'Per chi dunque sa fare il bene e non lo fa, per lui è peccato.'

Quindi c'è davvero solo una conclusione a cui dovrebbero arrivare. Dovrebbero riconoscere la loro mortalità e impegnarsi in ciò che sanno che Dio vuole che facciano, e cioè 'fare del bene'. Perché se sanno cosa vuole da loro e non lo fanno, per loro è peccato.

Quindi l'accento è posto sul fatto che dovremmo impegnarci per fare del bene reale nel mondo, che è, dopo tutto, ciò che sappiamo che dovremmo fare. E anche per noi, sapere che questo è ciò che dobbiamo fare, significa che è peccato se non lo facciamo. Dovremmo notare che l'enfasi qui, come in tutta la sua lettera, è su ciò che dovremmo fare, non su un "ciò che non dovremmo fare" negativo.

Perché quando qualcuno sa quello che deve fare, (come 1. Evitare il giudizio degli altri; 2. Essere consapevoli della fragilità, e quindi guardare le cose che non si vedono, piuttosto che avere il guadagno come prima preoccupazione, perché loro e presto muoiono e lasceranno tutto alle spalle, e specialmente 3. Fare il bene dove possibile), eppure non lo fa, allora quello è peccato. Quindi sta facendo emergere che possiamo peccare per ciò che facciamo, per l'atteggiamento che assumiamo nei confronti della vita e per ciò che non facciamo, facendo del bene genuino verso gli altri. Ed è che questa dovrebbe essere la nostra prima considerazione.

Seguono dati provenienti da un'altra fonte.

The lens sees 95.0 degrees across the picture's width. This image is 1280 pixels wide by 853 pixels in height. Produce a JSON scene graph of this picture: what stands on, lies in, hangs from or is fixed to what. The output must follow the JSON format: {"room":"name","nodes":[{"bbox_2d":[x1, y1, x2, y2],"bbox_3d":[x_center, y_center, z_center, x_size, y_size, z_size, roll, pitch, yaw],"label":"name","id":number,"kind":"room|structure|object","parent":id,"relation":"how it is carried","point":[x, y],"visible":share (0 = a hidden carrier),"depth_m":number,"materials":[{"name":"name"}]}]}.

Questo è stato uno degli stress di Gesù. Il buon Samaritano faceva ciò che era necessario per un bisognoso, mentre dall'altra parte passavano il Sacerdote e il Levita ( Luca 10:30 ). Il ricco vide Lazzaro alla sua porta e non fece nulla per lui ( Luca 16:19 ).

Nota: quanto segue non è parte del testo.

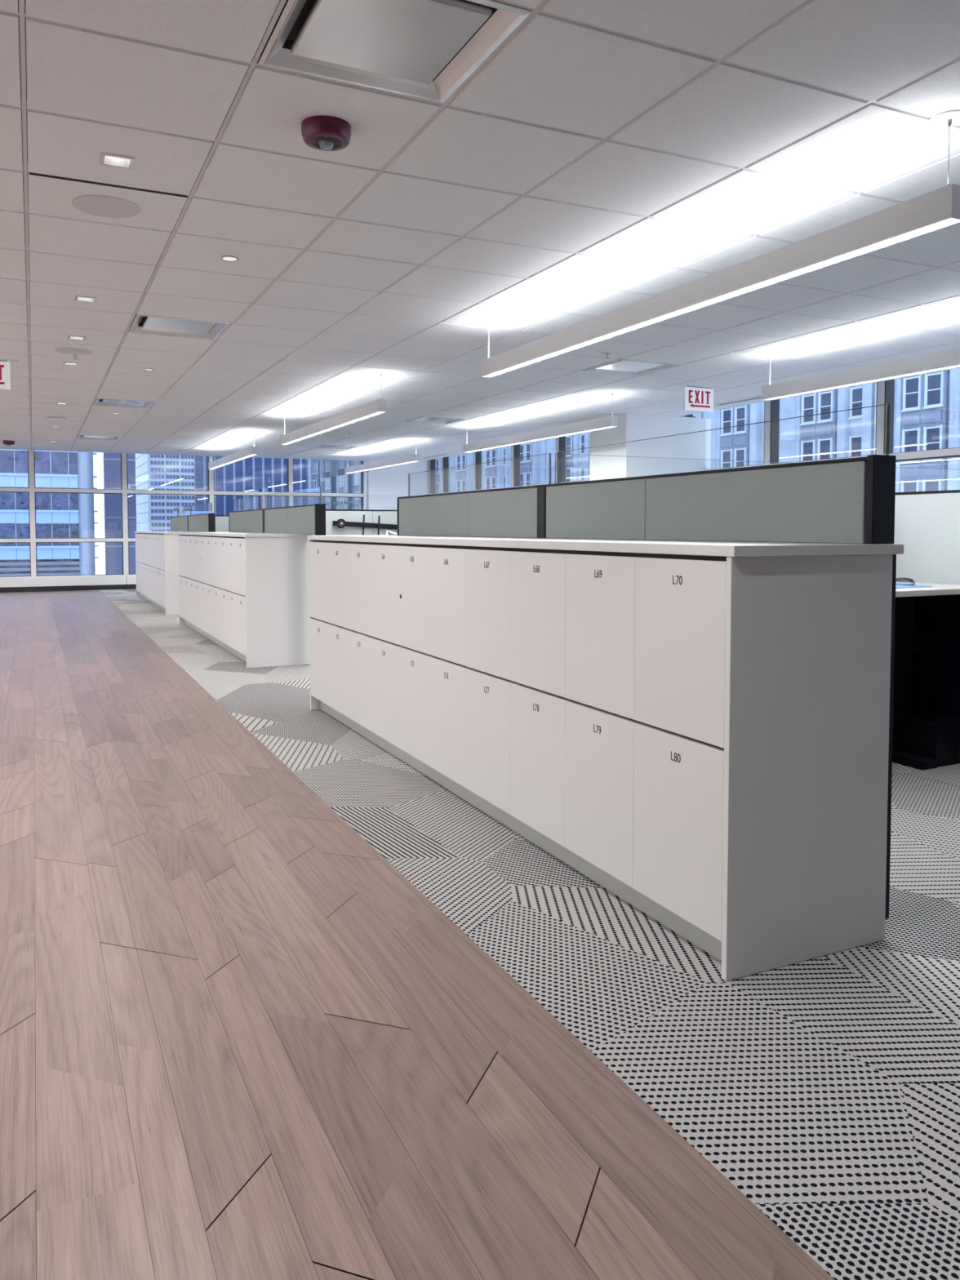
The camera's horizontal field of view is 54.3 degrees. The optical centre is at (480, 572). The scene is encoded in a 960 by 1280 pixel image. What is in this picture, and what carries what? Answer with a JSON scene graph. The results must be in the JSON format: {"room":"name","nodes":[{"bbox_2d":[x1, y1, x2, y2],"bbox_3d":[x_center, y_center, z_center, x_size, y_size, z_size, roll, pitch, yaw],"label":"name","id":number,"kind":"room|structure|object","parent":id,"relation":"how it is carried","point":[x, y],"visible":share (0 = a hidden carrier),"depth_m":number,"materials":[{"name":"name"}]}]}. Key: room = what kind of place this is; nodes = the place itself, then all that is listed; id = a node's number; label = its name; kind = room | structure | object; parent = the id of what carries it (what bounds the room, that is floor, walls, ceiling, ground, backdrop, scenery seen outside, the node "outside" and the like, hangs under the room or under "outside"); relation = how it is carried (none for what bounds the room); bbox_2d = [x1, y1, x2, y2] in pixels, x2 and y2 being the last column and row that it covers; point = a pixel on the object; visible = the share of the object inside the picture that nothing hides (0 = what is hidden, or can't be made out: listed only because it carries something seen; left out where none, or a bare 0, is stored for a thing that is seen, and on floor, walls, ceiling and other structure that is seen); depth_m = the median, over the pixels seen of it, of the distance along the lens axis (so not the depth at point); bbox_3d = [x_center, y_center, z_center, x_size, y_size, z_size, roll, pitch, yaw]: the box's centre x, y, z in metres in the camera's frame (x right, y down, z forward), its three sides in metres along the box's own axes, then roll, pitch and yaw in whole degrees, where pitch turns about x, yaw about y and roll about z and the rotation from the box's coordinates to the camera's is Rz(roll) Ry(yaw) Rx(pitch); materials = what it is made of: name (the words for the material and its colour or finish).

Le persone portate davanti a Gesù per il giudizio erano venute meno alla loro responsabilità di fare del bene ai suoi 'fratelli', mentre coloro che erano stati accettati lo avevano fatto ( Matteo 25:31 ). Così ha posto un'analoga sottolineatura sul bisogno della bontà positiva, e nell'Ultimo Giorno dirà: 'in quanto non l'avete fatto se per il minimo di questi miei fratelli non l'avete fatto per me'.